Genome-wide association analysis identifies a genetic basis of infectivity in a model bacterial pathogen.

2020 
Knowledge of the genetic architecture of pathogen infectivity and host resistance is essential for a mechanistic understanding of coevolutionary processes, yet the genetic basis of these interacting traits remains unknown for most host-pathogen systems. We used a comparative genomic approach to explore the genetic basis of infectivity in Pasteuria ramosa, a Gram-positive bacterial pathogen of planktonic crustaceans that has been established as a model for studies of Red Queen host-pathogen coevolution. We sequenced the genomes of a geographically, phenotypically, and genetically diverse collection of P. ramosa strains and performed a genome-wide association study (GWAS) to identify genetic correlates of infection phenotype.
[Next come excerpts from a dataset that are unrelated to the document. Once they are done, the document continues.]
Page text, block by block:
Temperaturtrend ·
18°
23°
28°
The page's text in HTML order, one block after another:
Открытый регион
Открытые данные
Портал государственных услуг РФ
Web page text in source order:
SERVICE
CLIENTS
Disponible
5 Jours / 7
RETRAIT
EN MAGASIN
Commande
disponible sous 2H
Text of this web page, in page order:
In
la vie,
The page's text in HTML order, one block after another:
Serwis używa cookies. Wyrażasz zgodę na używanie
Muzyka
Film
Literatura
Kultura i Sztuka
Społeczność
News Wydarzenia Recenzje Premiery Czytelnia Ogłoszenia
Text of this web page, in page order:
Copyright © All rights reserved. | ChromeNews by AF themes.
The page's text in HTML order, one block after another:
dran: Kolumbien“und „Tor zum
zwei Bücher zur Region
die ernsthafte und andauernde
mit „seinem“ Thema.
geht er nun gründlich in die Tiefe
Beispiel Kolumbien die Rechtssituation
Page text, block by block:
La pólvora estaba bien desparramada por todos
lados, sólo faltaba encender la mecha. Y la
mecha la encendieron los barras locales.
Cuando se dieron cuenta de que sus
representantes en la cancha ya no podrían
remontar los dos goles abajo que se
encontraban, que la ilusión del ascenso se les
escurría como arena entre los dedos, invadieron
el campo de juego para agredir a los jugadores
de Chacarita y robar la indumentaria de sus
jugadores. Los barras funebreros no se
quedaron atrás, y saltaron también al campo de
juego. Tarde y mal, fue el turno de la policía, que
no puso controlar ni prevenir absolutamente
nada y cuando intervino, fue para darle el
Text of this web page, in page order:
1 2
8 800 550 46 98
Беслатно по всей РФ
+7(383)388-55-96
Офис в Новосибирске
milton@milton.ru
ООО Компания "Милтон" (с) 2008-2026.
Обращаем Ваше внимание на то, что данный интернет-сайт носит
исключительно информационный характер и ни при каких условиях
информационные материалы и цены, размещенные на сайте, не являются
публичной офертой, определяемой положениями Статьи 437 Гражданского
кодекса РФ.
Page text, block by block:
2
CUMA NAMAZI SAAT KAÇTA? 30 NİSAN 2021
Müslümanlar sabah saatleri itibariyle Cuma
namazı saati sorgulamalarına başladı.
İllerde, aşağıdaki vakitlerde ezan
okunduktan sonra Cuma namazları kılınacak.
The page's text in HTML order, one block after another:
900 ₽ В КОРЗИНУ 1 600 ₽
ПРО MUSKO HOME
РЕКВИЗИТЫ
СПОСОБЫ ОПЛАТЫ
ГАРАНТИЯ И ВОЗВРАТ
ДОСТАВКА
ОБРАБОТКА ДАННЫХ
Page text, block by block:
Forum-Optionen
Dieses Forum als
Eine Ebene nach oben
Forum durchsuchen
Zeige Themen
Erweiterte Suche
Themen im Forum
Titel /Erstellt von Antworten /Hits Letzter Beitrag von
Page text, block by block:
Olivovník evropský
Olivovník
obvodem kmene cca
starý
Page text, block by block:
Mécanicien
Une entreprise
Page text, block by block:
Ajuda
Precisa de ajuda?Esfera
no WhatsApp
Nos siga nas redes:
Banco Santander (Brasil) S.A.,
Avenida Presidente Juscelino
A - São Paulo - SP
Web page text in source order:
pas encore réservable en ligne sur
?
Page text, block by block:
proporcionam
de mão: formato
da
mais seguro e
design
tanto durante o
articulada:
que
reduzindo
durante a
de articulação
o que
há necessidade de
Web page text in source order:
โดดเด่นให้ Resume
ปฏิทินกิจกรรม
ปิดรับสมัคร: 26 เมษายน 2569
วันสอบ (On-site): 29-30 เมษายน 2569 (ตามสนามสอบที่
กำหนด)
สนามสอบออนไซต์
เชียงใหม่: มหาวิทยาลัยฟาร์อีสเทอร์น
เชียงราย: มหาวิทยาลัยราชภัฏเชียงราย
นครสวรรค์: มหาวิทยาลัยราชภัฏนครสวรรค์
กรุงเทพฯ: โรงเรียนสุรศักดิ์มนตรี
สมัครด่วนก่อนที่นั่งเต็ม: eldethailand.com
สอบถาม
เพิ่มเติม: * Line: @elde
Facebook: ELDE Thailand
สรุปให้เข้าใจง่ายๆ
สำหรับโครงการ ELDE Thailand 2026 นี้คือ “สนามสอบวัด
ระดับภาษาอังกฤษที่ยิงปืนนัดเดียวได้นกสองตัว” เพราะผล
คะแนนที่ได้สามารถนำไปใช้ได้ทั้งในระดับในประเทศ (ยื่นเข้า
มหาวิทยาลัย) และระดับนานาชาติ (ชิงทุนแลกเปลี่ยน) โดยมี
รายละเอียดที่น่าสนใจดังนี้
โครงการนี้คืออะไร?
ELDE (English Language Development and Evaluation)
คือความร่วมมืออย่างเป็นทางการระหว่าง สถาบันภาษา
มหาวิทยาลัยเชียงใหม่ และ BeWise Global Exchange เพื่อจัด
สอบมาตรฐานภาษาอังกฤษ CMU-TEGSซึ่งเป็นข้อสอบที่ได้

We found multiple polymorphisms within a single gene, Pcl7, that correlate perfectly with one common and widespread infection phenotype. We then confirmed this perfect association via Sanger sequencing in a large and diverse sample set of P. ramosa clones. Pcl7 codes for a collagen-like protein, a class of adhesion proteins known or suspected to be involved in the infection mechanisms of a number of important bacterial pathogens. Consistent with expectations under Red Queen coevolution, variation of Pcl7 is consistent with balancing selection, including extraordinarily high diversity and the absence of geographic structure. Based on structural homology with a collagen-like protein of Bacillus anthracis, we propose a hypothesis on the structure of Pcl7 and the physical location of the phenotype-associated polymorphisms. Our results offer strong evidence for a gene governing infectivity and provide a molecular basis for further study of Red Queen dynamics in this model host-pathogen system.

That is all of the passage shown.